In summary, this optimization for our Random Forest helps reduce overfitting and selects a model that better generalizes to unseen data.

In [None]:
from sklearn.ensemble import RandomForestRegressor
from sklearn.model_selection import GridSearchCV
from sklearn.metrics import mean_squared_error, r2_score, mean_absolute_error

# Hyperparameter grid
rf_params = {
    'n_estimators': [50, 100, 200],
    'max_depth': [None, 10, 20, 30],
    'min_samples_split': [2, 5, 10]
}

# Initialize model
rf_model = RandomForestRegressor(random_state=42)

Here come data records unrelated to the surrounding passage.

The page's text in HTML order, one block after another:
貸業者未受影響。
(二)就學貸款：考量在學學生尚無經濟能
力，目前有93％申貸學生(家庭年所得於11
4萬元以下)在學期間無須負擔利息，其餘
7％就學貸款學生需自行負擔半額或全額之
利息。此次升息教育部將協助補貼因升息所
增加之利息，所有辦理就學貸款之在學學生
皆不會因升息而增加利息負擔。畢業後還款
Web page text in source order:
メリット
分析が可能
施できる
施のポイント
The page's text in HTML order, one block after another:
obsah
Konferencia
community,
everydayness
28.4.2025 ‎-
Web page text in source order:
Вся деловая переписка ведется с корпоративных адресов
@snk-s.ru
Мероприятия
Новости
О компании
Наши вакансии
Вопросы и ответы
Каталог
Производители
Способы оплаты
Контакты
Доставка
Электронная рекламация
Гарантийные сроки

# GridSearchCV using RMSE as scoring
rf_grid_search = GridSearchCV(
    rf_model,
    rf_params,
    cv=5,
    scoring='neg_root_mean_squared_error'
)

# Fitting
rf_grid_search.fit(X_train_pca, y_train)

#**4. Evaluation**

In [None]:
# Evaluate best model
best_rf_model = rf_grid_search.best_estimator_
y_rf_pred = best_rf_model.predict(X_test_pca)

# Metrics
rmse = mean_squared_error(y_test, y_rf_pred)
mae = mean_absolute_error(y_test, y_rf_pred)
r2 = r2_score(y_test, y_rf_pred)

print("Random Forest Regressor:")
print(f"Best Parameters: {rf_grid_search.best_params_}")
print(f"RMSE: {rmse:.4f}")
print(f"MAE: {mae:.4f}")
print(f"R² Score: {r2:.4f}")

In [None]:
import matplotlib.pyplot as plt
import seaborn as sns

# Create scatter plot
plt.figure(figsize=(8, 6))
sns.scatterplot(x=y_test, y=y_rf_pred, alpha=0.7)
plt.plot([y_test.min(), y_test.max()], [y_test.min(), y_test.max()], 'r--', label='Ideal')

# Labels and title
plt.xlabel("Actual ring_GT")
plt.ylabel("Predicted ring_GT")
plt.title("Predicted vs Actual ring_GT")
plt.legend()
plt.grid(True)
plt.tight_layout()
plt.show()

The Random Forest Regressor with RobustScaler and PCA performed well on the task of predicting the ring_GT target variable, providing a RMSE of 0.53, MAE of 0.50, and an R² score of 0.69. These results indicate that the model captured a good portion of the variance.

On one side, since the features are in millimeters, the RMSE is telling us that, on average, the model's prediction deviate from the actual values by 0,53 mm.

On the other side, the R2 score of 0.69 suggests that there is still room for improvement in explaining the variance in the target.

We could experiment with other models like SVR which is robust to overfitting and may capture non-linearities more effectively. Other solutions to refine the model would go through testing more values for the hyperparameter, feature engineering or trying different number of components for the PCA.